To do =>
Looking at the data below, how many lines include the word "order"? Respond with the number only.

Data =>
┌──

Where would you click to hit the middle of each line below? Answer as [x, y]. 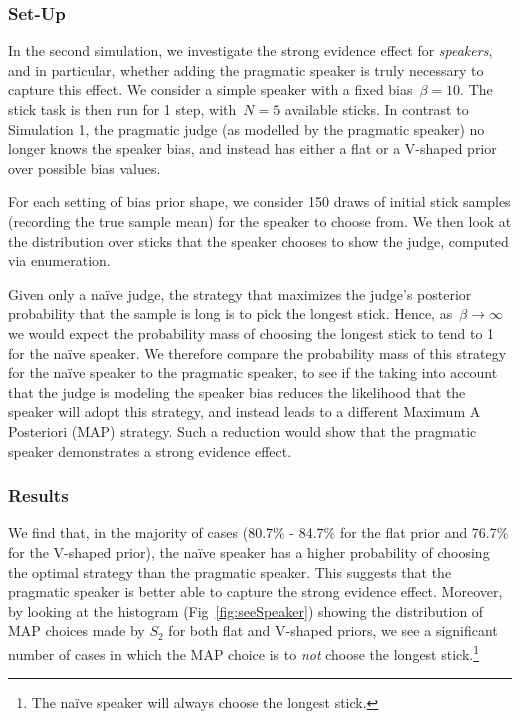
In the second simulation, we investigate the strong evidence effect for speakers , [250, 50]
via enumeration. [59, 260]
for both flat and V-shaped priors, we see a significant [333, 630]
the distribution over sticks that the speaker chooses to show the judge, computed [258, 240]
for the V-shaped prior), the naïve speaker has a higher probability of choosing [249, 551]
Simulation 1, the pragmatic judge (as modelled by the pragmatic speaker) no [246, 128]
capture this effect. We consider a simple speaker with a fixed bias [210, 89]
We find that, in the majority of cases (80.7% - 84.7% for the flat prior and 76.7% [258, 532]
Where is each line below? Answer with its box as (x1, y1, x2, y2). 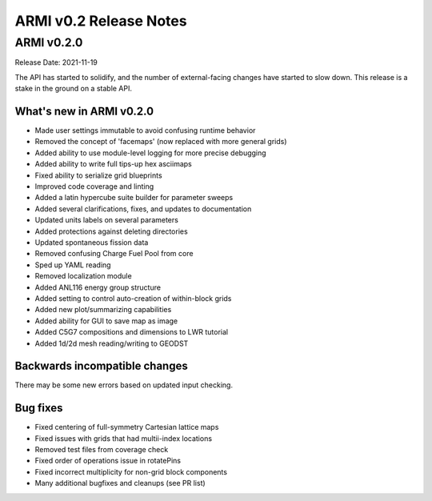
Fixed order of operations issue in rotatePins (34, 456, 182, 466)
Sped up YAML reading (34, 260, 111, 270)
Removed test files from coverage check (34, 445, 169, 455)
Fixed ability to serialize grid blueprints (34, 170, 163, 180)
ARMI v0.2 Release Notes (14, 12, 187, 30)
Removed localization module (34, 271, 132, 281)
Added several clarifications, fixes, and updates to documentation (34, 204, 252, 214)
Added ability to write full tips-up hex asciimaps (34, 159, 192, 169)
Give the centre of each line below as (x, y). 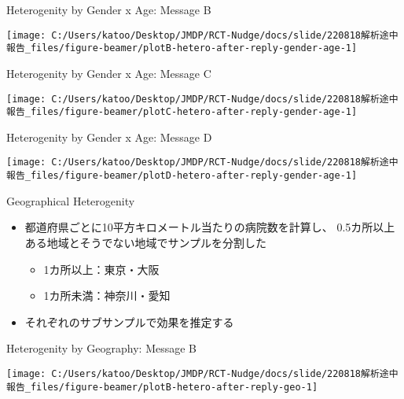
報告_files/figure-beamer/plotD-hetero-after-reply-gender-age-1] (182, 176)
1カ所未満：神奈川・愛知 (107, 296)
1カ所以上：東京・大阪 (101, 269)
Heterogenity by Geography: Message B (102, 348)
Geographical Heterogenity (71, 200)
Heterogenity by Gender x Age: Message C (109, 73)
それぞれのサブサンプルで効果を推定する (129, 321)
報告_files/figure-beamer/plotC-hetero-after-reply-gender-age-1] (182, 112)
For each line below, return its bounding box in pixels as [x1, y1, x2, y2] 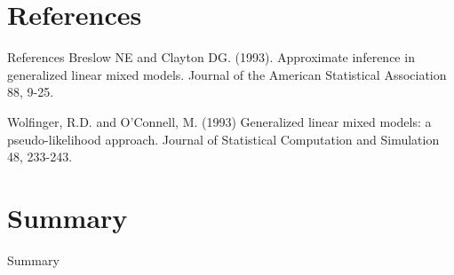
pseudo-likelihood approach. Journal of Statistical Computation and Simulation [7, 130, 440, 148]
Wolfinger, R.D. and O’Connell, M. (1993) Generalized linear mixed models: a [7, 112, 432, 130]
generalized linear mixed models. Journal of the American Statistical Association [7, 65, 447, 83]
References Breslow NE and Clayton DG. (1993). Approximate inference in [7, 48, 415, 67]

└──
┌──

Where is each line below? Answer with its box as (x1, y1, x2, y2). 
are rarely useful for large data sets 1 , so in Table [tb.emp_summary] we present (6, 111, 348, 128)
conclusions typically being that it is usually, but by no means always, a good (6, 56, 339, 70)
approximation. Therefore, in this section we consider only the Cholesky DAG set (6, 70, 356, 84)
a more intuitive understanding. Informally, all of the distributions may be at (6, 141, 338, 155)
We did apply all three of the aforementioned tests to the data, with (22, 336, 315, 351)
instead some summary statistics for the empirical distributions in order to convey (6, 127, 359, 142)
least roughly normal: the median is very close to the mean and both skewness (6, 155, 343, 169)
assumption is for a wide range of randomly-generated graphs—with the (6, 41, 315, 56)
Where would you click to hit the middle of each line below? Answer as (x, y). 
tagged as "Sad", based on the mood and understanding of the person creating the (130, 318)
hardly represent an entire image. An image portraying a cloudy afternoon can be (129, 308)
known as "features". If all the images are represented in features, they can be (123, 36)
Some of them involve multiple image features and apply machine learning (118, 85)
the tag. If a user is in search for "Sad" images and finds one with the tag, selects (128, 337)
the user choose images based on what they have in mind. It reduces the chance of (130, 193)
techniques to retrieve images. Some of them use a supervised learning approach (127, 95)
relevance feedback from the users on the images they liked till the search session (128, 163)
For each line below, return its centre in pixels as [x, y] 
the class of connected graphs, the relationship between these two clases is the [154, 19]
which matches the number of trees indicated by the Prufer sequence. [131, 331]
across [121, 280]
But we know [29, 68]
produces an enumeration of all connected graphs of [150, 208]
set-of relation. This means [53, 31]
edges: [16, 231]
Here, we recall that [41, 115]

└──

Expected answer =>
2